London's suspension of its extradition treaty with Hong Kong is the latest provocation against the People's Republic, which was supposedly made in response to the Special Autonomous Region's recent promulgation of new national security legislation but was likely a preplanned escalation in full coordination with Washington. The UK hopes to achieve several objectives in one fell swoop, though any so-called "success" that it reaps will only be illusory and the result of believing its own information warfare narratives.

The first goal that the UK expects to accomplish is to reinforce the U.S. claims that Hong Kong lost its autonomy. This is intended to portray China as "aggressive, expansionist, and untrustworthy" since London wrongly says that Beijing violated a prior agreement. By doing the U.S. bidding, the UK hopes that it'll improve its prospects of reaching a better free trade deal with the U.S. It also wants to attract attention to its new anti-Chinese policies, expecting that the country's prestige among its Western partners will rise after the Brexit embarrassment. 

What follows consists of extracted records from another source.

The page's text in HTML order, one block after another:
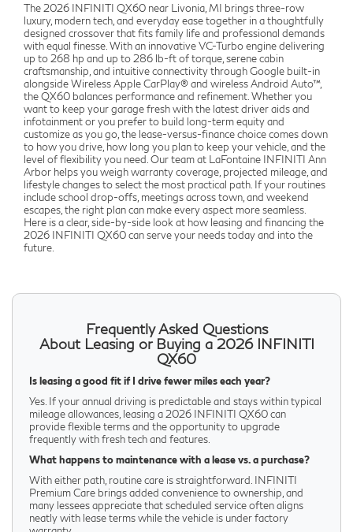
The 2026 INFINITI QX60 near Livonia, MI brings three-row
luxury, modern tech, and everyday ease together in a thoughtfully
designed crossover that fits family life and professional demands
with equal finesse. With an innovative VC-Turbo engine delivering
up to 268 hp and up to 286 lb-ft of torque, serene cabin
craftsmanship, and intuitive connectivity through Google built-in
alongside Wireless Apple CarPlay® and wireless Android Auto™,
the QX60 balances performance and refinement. Whether you
want to keep your garage fresh with the latest driver aids and
infotainment or you prefer to build long-term equity and
customize as you go, the lease-versus-finance choice comes down
to how you drive, how long you plan to keep your vehicle, and the
level of flexibility you need. Our team at LaFontaine INFINITI Ann
Arbor helps you weigh warranty coverage, projected mileage, and
lifestyle changes to select the most practical path. If your routines
include school drop-offs, meetings across town, and weekend
escapes, the right plan can make every aspect more seamless.
Here is a clear, side-by-side look at how leasing and financing the
2026 INFINITI QX60 can serve your needs today and into the
future.
Frequently Asked Questions
About Leasing or Buying a 2026 INFINITI
QX60
Is leasing a good fit if I drive fewer miles each year?
Yes. If your annual driving is predictable and stays within typical
mileage allowances, leasing a 2026 INFINITI QX60 can
provide flexible terms and the opportunity to upgrade
frequently with fresh tech and features.
What happens to maintenance with a lease vs. a purchase?
With either path, routine care is straightforward. INFINITI
Premium Care brings added convenience to ownership, and
many lessees appreciate that scheduled service often aligns
neatly with lease terms while the vehicle is under factory
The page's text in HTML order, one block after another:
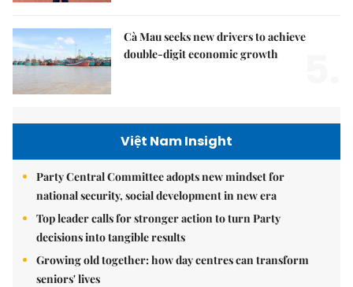
Cà Mau seeks new drivers to achieve
double-digit economic growth
Việt Nam Insight
Party Central Committee adopts new mindset for
national security, social development in new era
Top leader calls for stronger action to turn Party
decisions into tangible results
Growing old together: how day centres can transform
seniors' lives
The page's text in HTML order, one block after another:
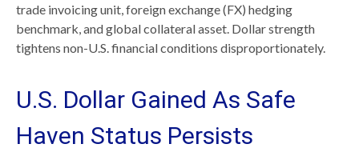
trade invoicing unit, foreign exchange (FX) hedging
benchmark, and global collateral asset. Dollar strength
tightens non-U.S. financial conditions disproportionately.
U.S. Dollar Gained As Safe
Haven Status Persists
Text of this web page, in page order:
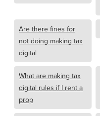
Are there fines for
not doing making tax
digital
What are making tax
digital rules if I rent a
prop
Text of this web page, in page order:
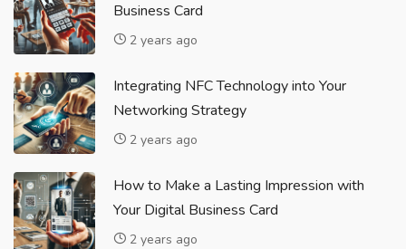
Business Card
2 years ago
Integrating NFC Technology into Your
Networking Strategy
2 years ago
How to Make a Lasting Impression with
Your Digital Business Card
2 years ago
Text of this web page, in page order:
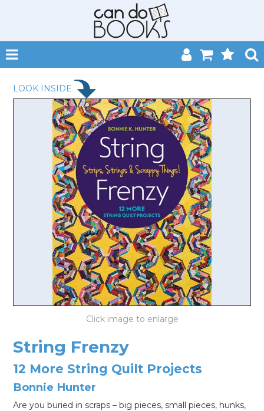
HOME
CATALOGUES
ABOUT
EVENTS
CONTACT
MY ACCOUNT
LOG IN
LOOK INSIDE
String Frenzy
12 More String Quilt Projects
Bonnie Hunter
Are you buried in scraps – big pieces, small pieces, hunks,
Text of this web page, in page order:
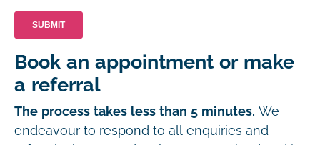
Book an appointment or make
a referral
The process takes less than 5 minutes. We
endeavour to respond to all enquiries and
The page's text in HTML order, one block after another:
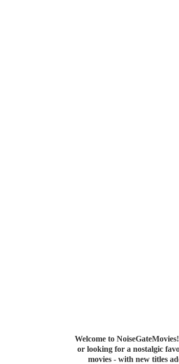
Welcome to
or looking for a nostalgic
movies - with new titles
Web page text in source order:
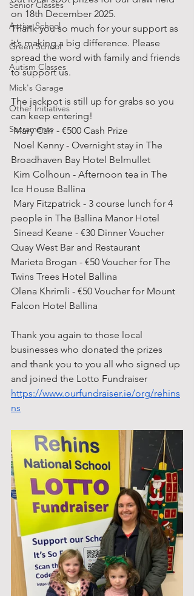
Senior Classes
Active School
Green School
Autism Classes
Mick's Garage
Other Initiatives
Sacraments
on 18th December 2025.
Thank you so much for your support as
it’s making a big difference. Please
spread the word with family and friends
to support us.
The jackpot is still up for grabs so you
can keep entering!
Mary Carr - €500 Cash Prize
Noel Kenny - Overnight stay in The
Broadhaven Bay Hotel Belmullet
Kim Colhoun - Afternoon tea in The
Ice House Ballina
Mary Fitzpatrick - 3 course lunch for 4
people in The Ballina Manor Hotel
Sinead Keane - €30 Dinner Voucher
Quay West Bar and Restaurant
Marieta Brogan - €50 Voucher for The
Twins Trees Hotel Ballina
Olena Khrimli - €50 Voucher for Mount
Falcon Hotel Ballina
Thank you again to those local
businesses who donated the prizes
and thank you to you all who signed up
and joined the Lotto Fundraiser
https://www.ourfundraiser.ie/org/rehins
ns
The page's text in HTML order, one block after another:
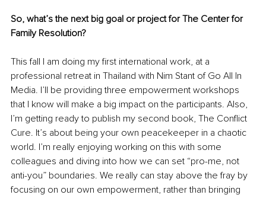
So, what’s the next big goal or project for The Center for
Family Resolution?
This fall I am doing my first international work, at a
professional retreat in Thailand with Nim Stant of Go All In
Media. I’ll be providing three empowerment workshops
that I know will make a big impact on the participants. Also,
I’m getting ready to publish my second book, The Conflict
Cure. It’s about being your own peacekeeper in a chaotic
world. I’m really enjoying working on this with some
colleagues and diving into how we can set “pro-me, not
anti-you” boundaries. We really can stay above the fray by
focusing on our own empowerment, rather than bringing
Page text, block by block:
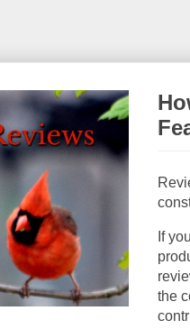
If
the
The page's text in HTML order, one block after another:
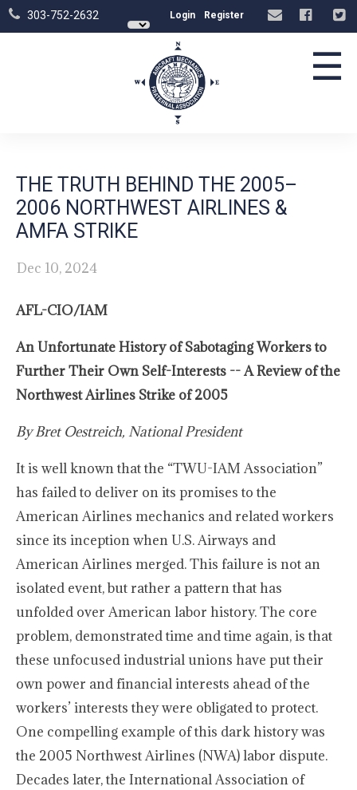
303-752-2632 Login Register
☰
THE TRUTH BEHIND THE 2005–
2006 NORTHWEST AIRLINES &
AMFA STRIKE
Dec 10, 2024
AFL-CIO/IAM
An Unfortunate History of Sabotaging Workers to
Further Their Own Self-Interests -- A Review of the
Northwest Airlines Strike of 2005
By Bret Oestreich, National President
It is well known that the “TWU-IAM Association”
has failed to deliver on its promises to the
American Airlines mechanics and related workers
since its inception when U.S. Airways and
American Airlines merged. This failure is not an
isolated event, but rather a pattern that has
unfolded over American labor history. The core
problem, demonstrated time and time again, is that
these unfocused industrial unions have put their
own power and financial interests ahead of the
workers’ interests they were obligated to protect.
One compelling example of this dark history was
the 2005 Northwest Airlines (NWA) labor dispute.
Decades later, the International Association of
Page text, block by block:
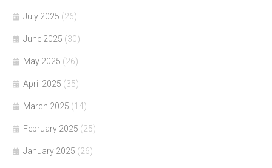
July 2025 (26)
June 2025 (30)
May 2025 (26)
April 2025 (35)
March 2025 (14)
February 2025 (25)
January 2025 (26)
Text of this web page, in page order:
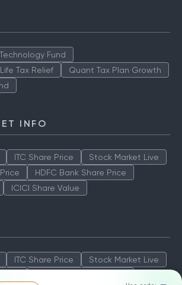
Fund
Tax Relief
Quant Tax Plan Growth
INFO
ITC Share Price
Stock Market Live
HDFC Bank Share Price
ICICI Share Value
ITC Share Price
Stock Market Live
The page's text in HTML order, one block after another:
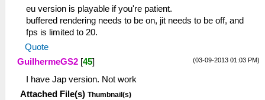
eu version is playable if you're patient.
buffered rendering needs to be on, jit needs to be off, and
fps is limited to 20.
Quote
(03-09-2013 01:03 PM)
GuilhermeGS2 [45]
I have Jap version. Not work
Attached File(s) Thumbnail(s)
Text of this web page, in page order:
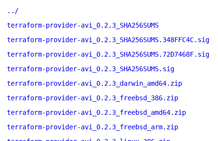
../
terraform-provider-avi_0.2.3_SHA256SUMS
terraform-provider-avi_0.2.3_SHA256SUMS.348FFC4C.sig
terraform-provider-avi_0.2.3_SHA256SUMS.72D7468F.sig
terraform-provider-avi_0.2.3_SHA256SUMS.sig
terraform-provider-avi_0.2.3_darwin_amd64.zip
terraform-provider-avi_0.2.3_freebsd_386.zip
terraform-provider-avi_0.2.3_freebsd_amd64.zip
terraform-provider-avi_0.2.3_freebsd_arm.zip
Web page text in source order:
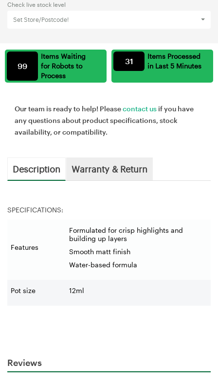
Check live stock level
Set Store/Postcode!
Items Waiting
for Robots to
Process
99
Items Processed
in Last 5 Minutes
31
Our team is ready to help! Pleasecontact us if you have
any questions about product specifications, stock
availability, or compatibility.
Description Warranty & Return
SPECIFICATIONS:
Features
Formulated for crisp highlights and
building up layers
Smooth matt finish
Water-based formula
Pot size 12ml
Reviews
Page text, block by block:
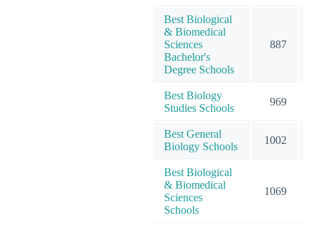
Best Biological
& Biomedical
Sciences
Bachelor's
Degree Schools
887
Best Biology
Studies Schools
969
Best General
Biology Schools
1002
Best Biological
& Biomedical
Sciences
Schools
1069
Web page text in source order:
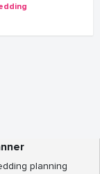
planning
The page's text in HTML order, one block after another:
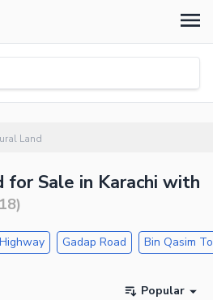
Land
Sale in Karachi with
18)
Gadap Road Bin Qasim
Popular
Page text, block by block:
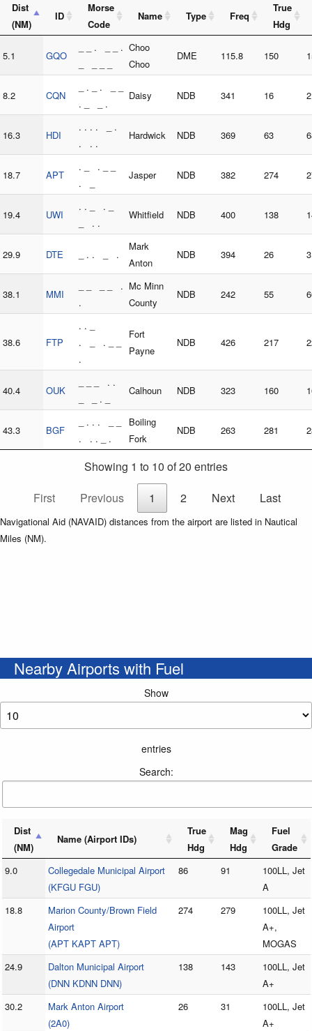
Dist
(NM)
ID
Morse
Code
Name Type Freq
True
Hdg
5.1 GQO
_ _ . _ _ . Choo
Choo
DME 115.8 150
8.2 CQN
_ . _ . _ _
. _ _ .
Daisy NDB 341 16
16.3 HDI
. . . . _ .
. . .
Hardwick NDB 369 63
18.7 APT
. _ . _ _
. _
Jasper NDB 382 274
19.4 UWI
. . _ . _
_ . .
Whitfield NDB 400 138
29.9 DTE _ . . _ .
Mark
Anton
NDB 394 26
38.1 MMI
_ _ _ _ .
.
Mc Minn
County
NDB 242 55
38.6 FTP
. . _
. _ . _ _
.
Fort
Payne
NDB 426 217
40.4 OUK
_ _ _ . .
_ _ . _
Calhoun NDB 323 160
43.3 BGF
_ . . . _ _
. . . _ .
Boiling
Fork
NDB 263 281
Showing 1 to 10 of 20 entries
First
Previous 1 2 Next Last
Navigational Aid (NAVAID) distances from the airport are listed in Nautical
Miles (NM).
Nearby Airports with Fuel
Show
entries
Search:
Dist
(NM)
Name (Airport IDs)
True
Hdg
Mag
Hdg
Fuel
Grade
9.0
Collegedale Municipal Airport
(KFGU FGU)
86 91
100LL, Jet
A
18.8
Marion County/Brown Field
Airport
(APT KAPT APT)
274 279
100LL, Jet
A+,
MOGAS
24.9
Dalton Municipal Airport
(DNN KDNN DNN)
138 143
100LL, Jet
A+
30.2
Mark Anton Airport
(2A0)
26 31
100LL, Jet
A+
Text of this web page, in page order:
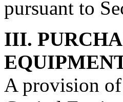
pursuant to
III.
A provision of
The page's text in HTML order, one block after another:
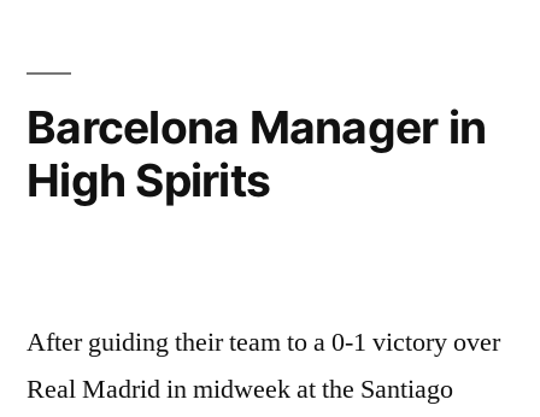
Barcelona Manager in
High Spirits
After guiding their team to a 0-1 victory over
Real Madrid in midweek at the Santiago
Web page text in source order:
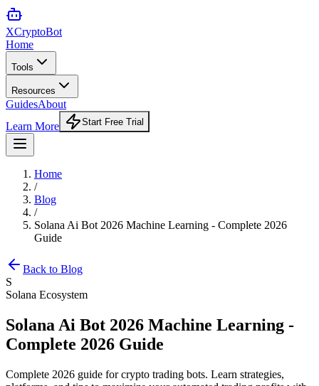
XCryptoBot
Home
Tools
Resources
GuidesAbout
Learn More
Start Free Trial
Home
/
Blog
/
Solana Ai Bot 2026 Machine Learning - Complete 2026
Guide
Back to Blog
S
Solana Ecosystem
Solana Ai Bot 2026 Machine Learning -
Complete 2026 Guide
Complete 2026 guide for crypto trading bots. Learn strategies,
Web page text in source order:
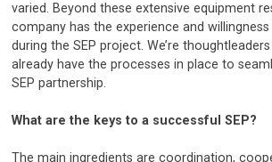
varied. Beyond these extensive equipment
company has the experience and
during the SEP project. We’re
already have the processes in place to
SEP partnership.
What are the keys to a successful SEP?
The main ingredients are coordination,
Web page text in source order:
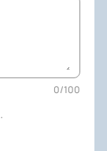
0/100
.
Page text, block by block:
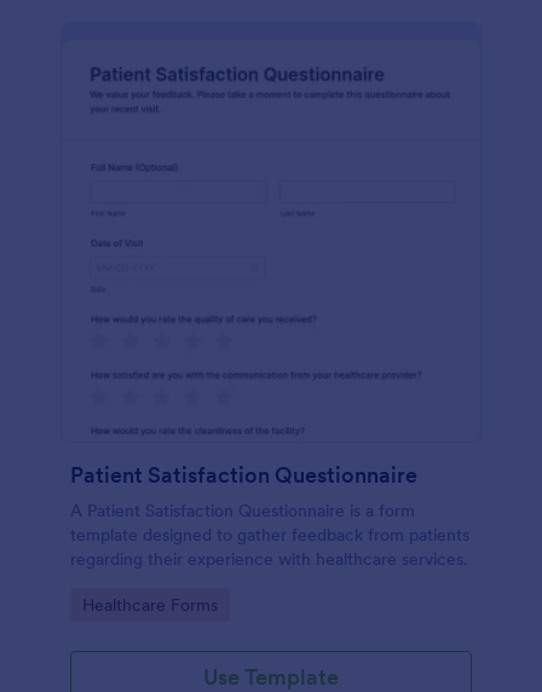
Patient Satisfaction Questionnaire
A Patient Satisfaction Questionnaire is a form
template designed to gather feedback from patients
regarding their experience with healthcare services.
Go to Category:
Healthcare Forms
Use Template
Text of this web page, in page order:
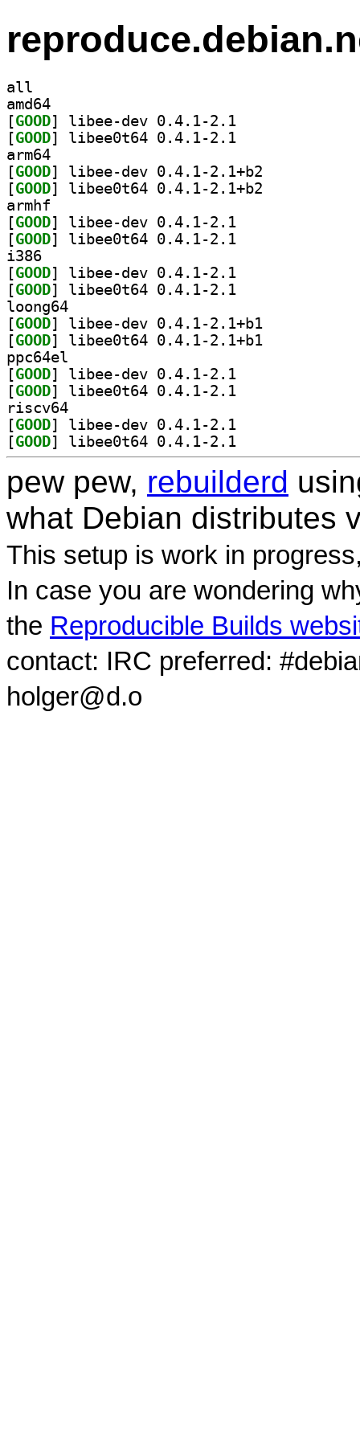
all
amd64
[GOOD
[GOOD
arm64
[GOOD
[GOOD
armhf
[GOOD
[GOOD
i386
[GOOD
[GOOD
loong64
[GOOD
[GOOD
ppc64el
[GOOD
[GOOD
riscv64
[GOOD
[GOOD
pew pew, rebuilderd
what Debian distributes
This setup is work in
In case you are wondering
the Reproducible Builds
contact: IRC preferred:
holger@d.o
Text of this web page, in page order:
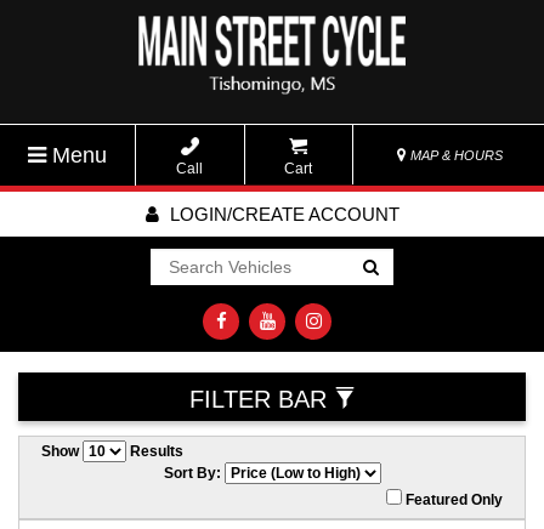
Menu
Call Cart
MAP & HOURS
LOGIN/CREATE ACCOUNT
Go!
FILTER BAR
Show
Results
Sort By:
Featured Only
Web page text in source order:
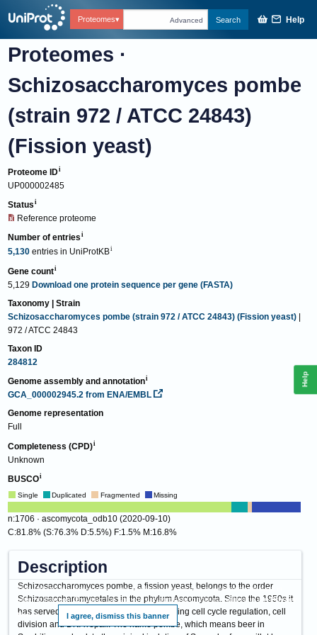
Proteomes Advanced Search Help
Proteomes ·
Schizosaccharomyces pombe
(strain 972 / ATCC 24843)
(Fission yeast)
Proteome ID
UP000002485
Status
Reference proteome
Number of entries
5,130 entries in UniProtKB
Gene count
5,129 Download one protein sequence per gene (FASTA)
Taxonomy | Strain
Schizosaccharomyces pombe (strain 972 / ATCC 24843) (Fission yeast) |
972 / ATCC 24843
Taxon ID
284812
Genome assembly and annotation
GCA_000002945.2 from ENA/EMBL
Genome representation
Full
Completeness (CPD)
Unknown
BUSCO
Single Duplicated Fragmented Missing
n:1706 · ascomycota_odb10 (2020-09-10)
C:81.8% (S:76.3% D:5.5%) F:1.5% M:16.8%
Description
Schizosaccharomyces pombe, a fission yeast, belongs to the order
Schizosaccharomycetales in the phylum Ascomycota. Since the 1950s it
has served as a model organism for studying cell cycle regulation, cell
division and DNA repair. The name pombe, which means beer in
This website requires cookies, and the limited processing of your personal data in
order to function. By using the site you are agreeing to this as outlined in our Privacy
Notice. I agree, dismiss this banner
Help
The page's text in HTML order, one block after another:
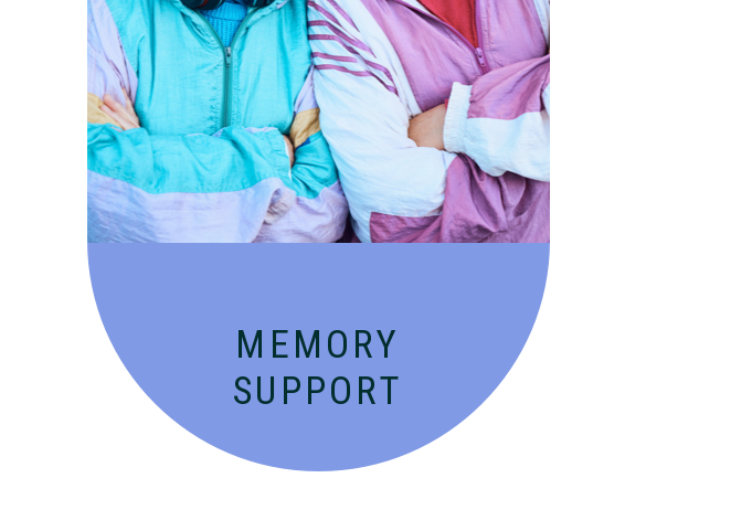
MEMORY
SUPPORT
Compassionate, specialized services for
people with Alzheimer’s and dementia in
an engaging environment.
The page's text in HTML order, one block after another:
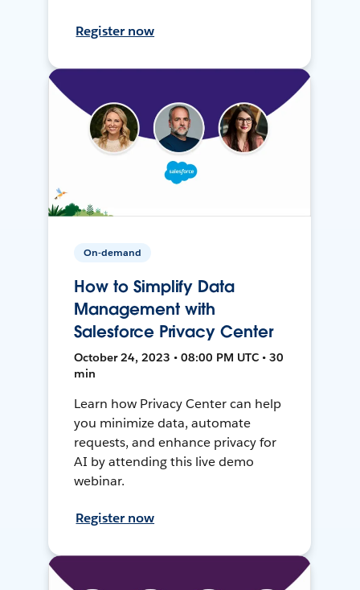
Register now
On-demand
How to Simplify Data
Management with
Salesforce Privacy Center
October 24, 2023 • 08:00 PM UTC • 30
min
Learn how Privacy Center can help
you minimize data, automate
requests, and enhance privacy for
AI by attending this live demo
webinar.
Register now
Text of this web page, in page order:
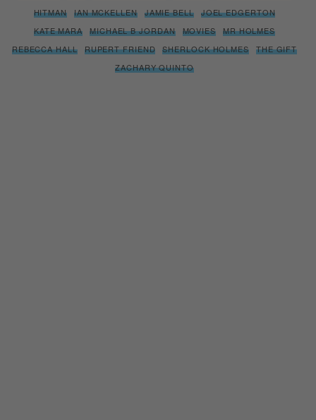
HITMAN
IAN MCKELLEN JAMIE BELL
JOEL EDGERTON
KATE MARA
MICHAEL B JORDAN MOVIES
MR HOLMES
REBECCA HALL
RUPERT FRIEND SHERLOCK HOLMES
THE GIFT
ZACHARY QUINTO
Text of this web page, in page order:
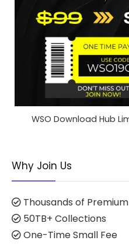
WSO Download Hub
Why Join Us
Thousands of
50TB+ Collections
One-Time Small Fee
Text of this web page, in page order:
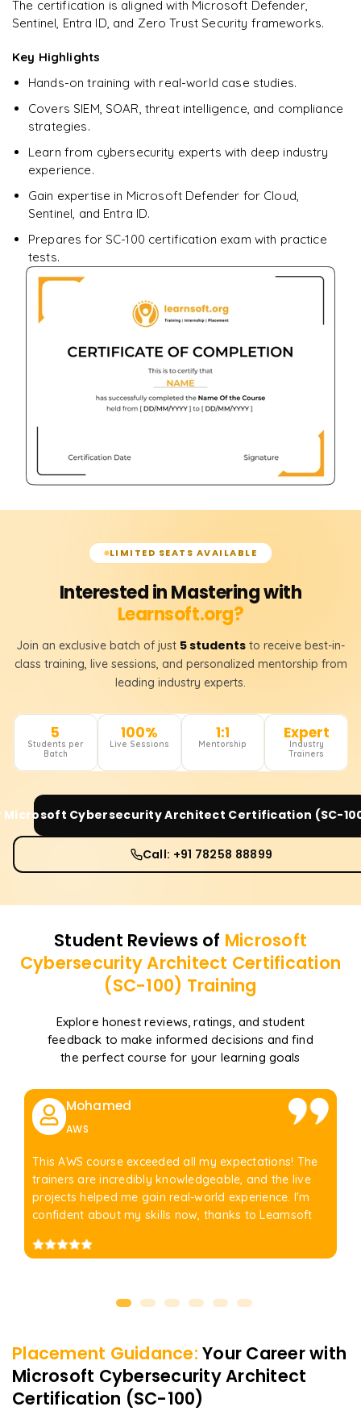
learning?
downloadable PDF.
Enquire & Unlock →
The certification is aligned with Microsoft Defender,
Sentinel, Entra ID, and Zero Trust Security frameworks.
Key Highlights
Hands-on training with real-world case studies.
Covers SIEM, SOAR, threat intelligence, and compliance
strategies.
Learn from cybersecurity experts with deep industry
experience.
Gain expertise in Microsoft Defender for Cloud,
Sentinel, and Entra ID.
Prepares for SC-100 certification exam with practice
tests.
LIMITED SEATS AVAILABLE
Interested in Mastering with
Learnsoft.org?
Join an exclusive batch of just 5 students to receive best-in-
class training, live sessions, and personalized mentorship from
leading industry experts.
5
Students per
Batch
100%
Live Sessions
1:1
Mentorship
Expert
Industry
Trainers
Microsoft Cybersecurity Architect Certification (SC-
Call: +91 78258 88899
Student Reviews of Microsoft
Cybersecurity Architect Certification
(SC-100) Training
Explore honest reviews, ratings, and student
feedback to make informed decisions and find
the perfect course for your learning goals
Mohamed
AWS
This AWS course exceeded all my expectations! The
trainers are incredibly knowledgeable, and the live
projects helped me gain real-world experience. I'm
confident about my skills now, thanks to Learnsoft
Placement Guidance: Your Career with
Microsoft Cybersecurity Architect
Certification (SC-100)

In addition, the UK thinks that this move will send a strong signal to the Asian states whose people have been exposed to never-ending anti-Chinese propaganda. In turn, they might come to think of the country as a reliable partner for "containing" China, which could increase its soft power appeal and make them more likely to support their governments' efforts to partner with the UK in pursuit of this shared US-backed objective. London hopes that it can then leverage these relationships to restore its lost "glory" through neo-imperialist means.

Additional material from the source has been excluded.